◆ Task details
Give back the data below word for word. Any image in it should be left out.

Records from a data collection:
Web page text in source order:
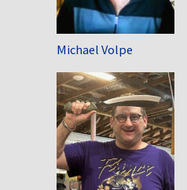
Michael Volpe
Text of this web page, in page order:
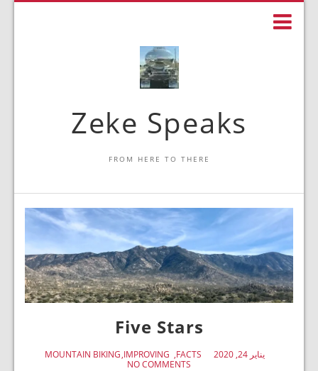
Zeke Speaks
FROM HERE TO THERE
Five Stars
يناير 24, 2020 FACTS
IMPROVING
MOUNTAIN BIKING
NO COMMENTS
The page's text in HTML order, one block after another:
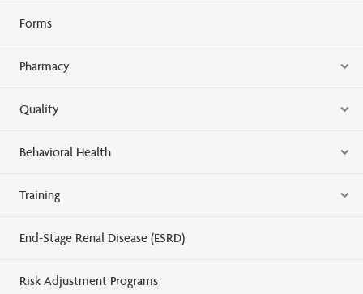
Forms
Pharmacy
Quality
Behavioral Health
Training
End-Stage Renal Disease (ESRD)
Risk Adjustment Programs
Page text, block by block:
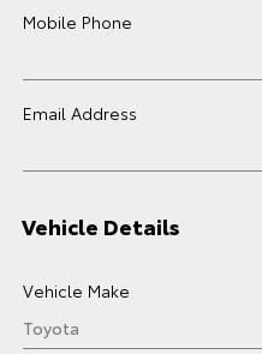
Mobile Phone
Email Address
Vehicle Details
Vehicle Make
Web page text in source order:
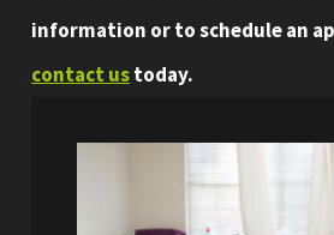
information or to schedule an
contact ustoday.
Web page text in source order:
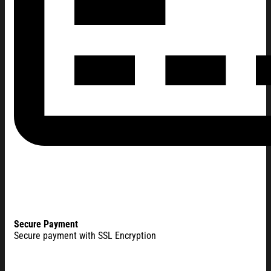
Secure Payment
Secure payment with SSL Encryption
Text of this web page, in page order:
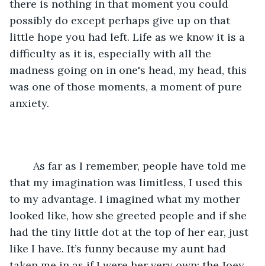
there is nothing in that moment you could
possibly do except perhaps give up on that
little hope you had left. Life as we know it is a
difficulty as it is, especially with all the
madness going on in one's head, my head, this
was one of those moments, a moment of pure
anxiety.
that my imagination was limitless, I used this
to my advantage. I imagined what my mother
looked like, how she greeted people and if she
had the tiny little dot at the top of her ear, just
like I have. It’s funny because my aunt had
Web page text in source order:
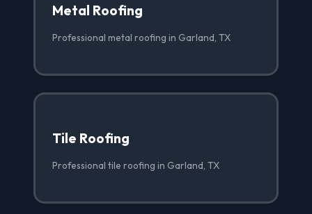
Metal Roofing
Professional metal roofing in Garland, TX
Tile Roofing
Professional tile roofing in Garland, TX
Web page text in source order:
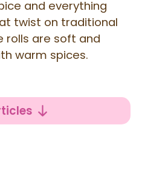
and everything
twist on traditional
rolls are soft and
warm spices.
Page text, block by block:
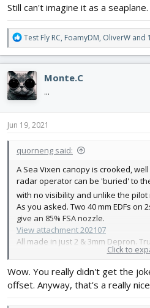
Still can't imagine it as a seaplane.
R
e
a
c
t
i
o
n
s
Test Fly RC, FoamyDM, OliverW and
Monte.C
...
Jun 19, 2021
quorneng said:
A Sea Vixen canopy is crooked,
radar operator can be 'buried' to
with no visibility and unlike the
As you asked. Two 40 mm EDFs on
give an 85% FSA nozzle.
View attachment 202107
All made in just 2 & 3mm Depron.
so the skin takes all all the loads.
Still can't imagine it as a seaplane.
Click to
Wow. You really didn't get the
offset. Anyway, that's a really
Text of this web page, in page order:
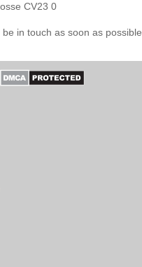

◆ Solution to this exercise
Web page text in source order:
Michael Volpe
Text of this web page, in page order:
Zeke Speaks
FROM HERE TO THERE
Five Stars
يناير 24, 2020 FACTS
IMPROVING
MOUNTAIN BIKING
NO COMMENTS
The page's text in HTML order, one block after another:
Forms
Pharmacy
Quality
Behavioral Health
Training
End-Stage Renal Disease (ESRD)
Risk Adjustment Programs
Page text, block by block:
Mobile Phone
Email Address
Vehicle Details
Vehicle Make
Web page text in source order:
information or to schedule an
contact ustoday.
Web page text in source order:
Secure Payment
Secure payment with SSL Encryption
Text of this web page, in page order:
there is nothing in that moment you could
possibly do except perhaps give up on that
little hope you had left. Life as we know it is a
difficulty as it is, especially with all the
madness going on in one's head, my head, this
was one of those moments, a moment of pure
anxiety.
that my imagination was limitless, I used this
to my advantage. I imagined what my mother
looked like, how she greeted people and if she
had the tiny little dot at the top of her ear, just
like I have. It’s funny because my aunt had
Web page text in source order:
Metal Roofing
Professional metal roofing in Garland, TX
Tile Roofing
Professional tile roofing in Garland, TX
Web page text in source order:
and everything
twist on traditional
rolls are soft and
warm spices.
Page text, block by block:
Still can't imagine it as a seaplane.
R
e
a
c
t
i
o
n
s
Test Fly RC, FoamyDM, OliverW and
Monte.C
...
Jun 19, 2021
quorneng said:
A Sea Vixen canopy is crooked,
radar operator can be 'buried' to
with no visibility and unlike the
As you asked. Two 40 mm EDFs on
give an 85% FSA nozzle.
View attachment 202107
All made in just 2 & 3mm Depron.
so the skin takes all all the loads.
Still can't imagine it as a seaplane.
Click to
Wow. You really didn't get the
offset. Anyway, that's a really
Text of this web page, in page order:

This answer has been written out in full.